Category: Journal

  • Trying and failing

    To move to a new blogging plattform is to enter into unknown territory. It is quite challenging. Everything is new. I am struggling to find my way. It is not easy as I have to unlearn the old ways og my previous plattform and learn a complete new way of doing things. It is flying from one universe to a completely different universe. I have migrated from one world to another world.

    As this is a new world to me, I have a lot to learn. Hopefully my grandson, Jonathan, will be able to help me along. He has some knowledge of this new universe and will hopefully be able to teach me how the WordPress universe functions. Then he will have to enable me to manage my blog effort in such a way that I will be able to develop a community of friends with my writings.

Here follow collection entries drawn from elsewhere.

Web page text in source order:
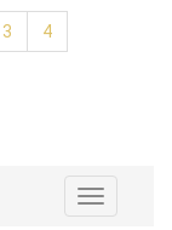
3 4
Toggle
navigation
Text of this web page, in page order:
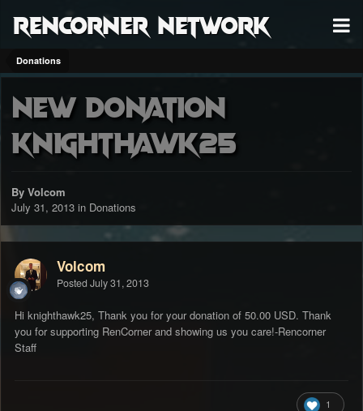
RenCorner Network
Donations
New Donation
knighthawk25
By Volcom
July 31, 2013 in Donations
Volcom
Posted July 31, 2013
Hi knighthawk25, Thank you for your donation of 50.00 USD. Thank
you for supporting RenCorner and showing us you care!-Rencorner
Staff
1
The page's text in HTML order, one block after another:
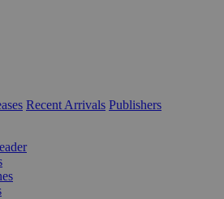
Recent Arrivals Publishers
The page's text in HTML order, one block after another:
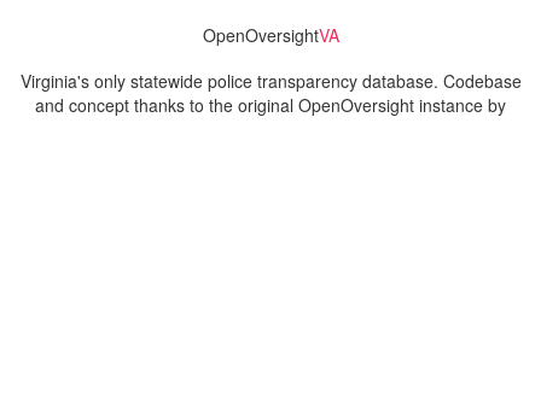
OpenOversightVA
Virginia's only statewide police transparency database. Codebase
and concept thanks to the original OpenOversight instance by
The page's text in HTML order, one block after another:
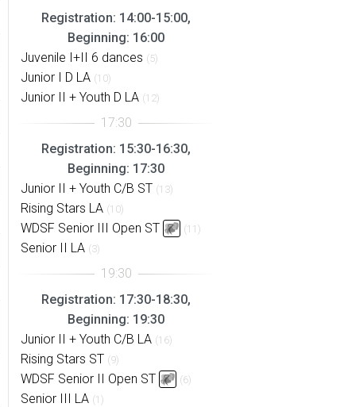
Registration: 14:00-15:00,
Beginning: 16:00
Juvenile I+II 6 dances (5)
Junior I D LA (10)
Junior II + Youth D LA (12)
Registration: 15:30-16:30,
Beginning: 17:30
Junior II + Youth C/B ST (13)
Rising Stars LA (10)
WDSF Senior III Open ST (11)
Senior II LA (3)
Registration: 17:30-18:30,
Beginning: 19:30
Junior II + Youth C/B LA (16)
Rising Stars ST (9)
WDSF Senior II Open ST (6)
Senior III LA (1)
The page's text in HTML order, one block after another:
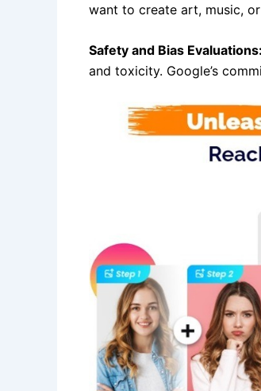
want to create art, music,
Safety and Bias Evaluations:
and toxicity. Google’s
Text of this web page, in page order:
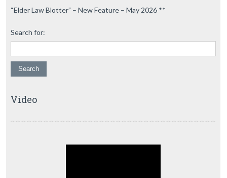
“Elder Law Blotter” – New Feature – May 2026 **
Search for:
Video
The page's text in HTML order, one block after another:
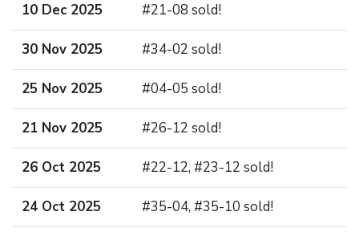
10 Dec 2025 #21-08 sold!
30 Nov 2025 #34-02 sold!
25 Nov 2025 #04-05 sold!
21 Nov 2025 #26-12 sold!
26 Oct 2025 #22-12, #23-12 sold!
24 Oct 2025 #35-04, #35-10 sold!
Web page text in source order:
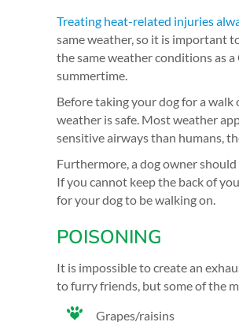
Treating heat-related injuries
same weather, so it is important
the same weather conditions as
summertime.
Before taking your dog for a
weather is safe. Most weather
sensitive airways than humans,
Furthermore, a dog owner
If you cannot keep the back of
for your dog to be walking on.
POISONING
It is impossible to create an
to furry friends, but some of the
Grapes/raisins
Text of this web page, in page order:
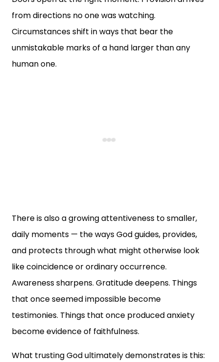
from directions no one was watching.
Circumstances shift in ways that bear the
unmistakable marks of a hand larger than any
human one.
There is also a growing attentiveness to smaller,
daily moments — the ways God guides, provides,
and protects through what might otherwise look
like coincidence or ordinary occurrence.
Awareness sharpens. Gratitude deepens. Things
that once seemed impossible become
testimonies. Things that once produced anxiety
become evidence of faithfulness.
What trusting God ultimately demonstrates is this:

    In the meantime, I am trying and failing at the moment as I am exploring this universe on my own. However, I realize, I really need someone to guide me.

    I also realize that new believers need someone to come along side them and train them in living a new life from the inside. New believers are leaving an egoistic and individualistic life style behind as they are entering into the Kingdom of God. This kingdom is totally different. The thing that matters now is the relationship with Jesus Christ, our Lord and Saviour, and with his covenant community.

  • I can still see!

    This week I had my annual examination of my eyes. This have been going on since my right eye was damaged by AMD – Age-related Macula Degeneration about six years ago. Then I lost the ability to see sharply on that eye. Everything I focus on, I can only see a black cloud, but I still have some side sight on the right eye. I cannot read a singel letter on my right eye! My left eye has been perfectly well until now, and I am very grateful to the Lord for the blessing of eyesight!

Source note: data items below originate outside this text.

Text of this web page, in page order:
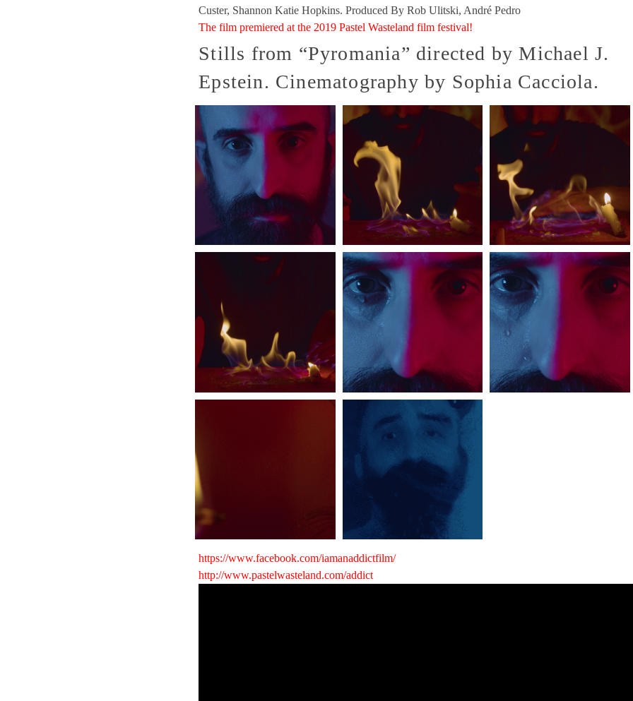
Custer, Shannon Katie Hopkins. Produced By Rob Ulitski, André Pedro
The film premiered at the 2019 Pastel Wasteland film festival!
Stills from “Pyromania” directed by Michael J.
Epstein. Cinematography by Sophia Cacciola.
https://www.facebook.com/iamanaddictfilm/
http://www.pastelwasteland.com/addict
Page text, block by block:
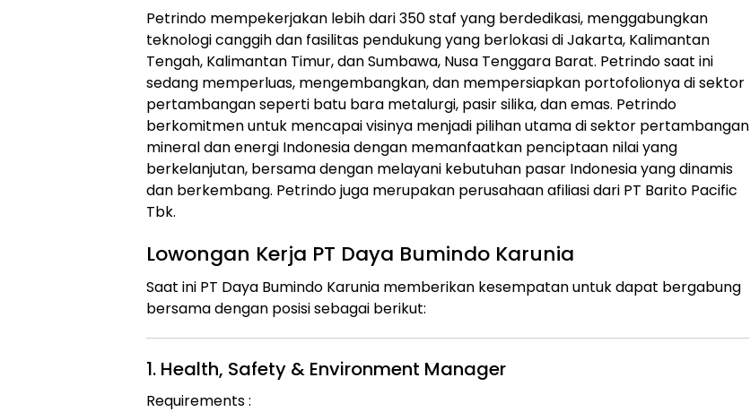
Petrindo mempekerjakan lebih dari 350 staf yang berdedikasi, menggabungkan
teknologi canggih dan fasilitas pendukung yang berlokasi di Jakarta, Kalimantan
Tengah, Kalimantan Timur, dan Sumbawa, Nusa Tenggara Barat. Petrindo saat ini
sedang memperluas, mengembangkan, dan mempersiapkan portofolionya di sektor
pertambangan seperti batu bara metalurgi, pasir silika, dan emas. Petrindo
berkomitmen untuk mencapai visinya menjadi pilihan utama di sektor pertambangan
mineral dan energi Indonesia dengan memanfaatkan penciptaan nilai yang
berkelanjutan, bersama dengan melayani kebutuhan pasar Indonesia yang dinamis
dan berkembang. Petrindo juga merupakan perusahaan afiliasi dari PT Barito Pacific
Tbk.
Lowongan Kerja PT Daya Bumindo Karunia
Saat ini PT Daya Bumindo Karunia memberikan kesempatan untuk dapat bergabung
bersama dengan posisi sebagai berikut:
1. Health, Safety & Environment Manager
Requirements :

    I can still see! Ever since I had the examination and the following message that my left eye also has been affected by the AMD, I tell my wife every morning: I can still see you! When I discovered that my right eye was affected by AMD, it only took 3-4 months before that eye was damaged beyond repair, humanly speaking. Therefore it really hit hard me when I was told that now my left eye was affected by the same wet AMD as the right eye. Many negative thoughts went through my mind. The worst scenarium is that within six months I will not be able to drive my car, nor will I be able to read or write any more.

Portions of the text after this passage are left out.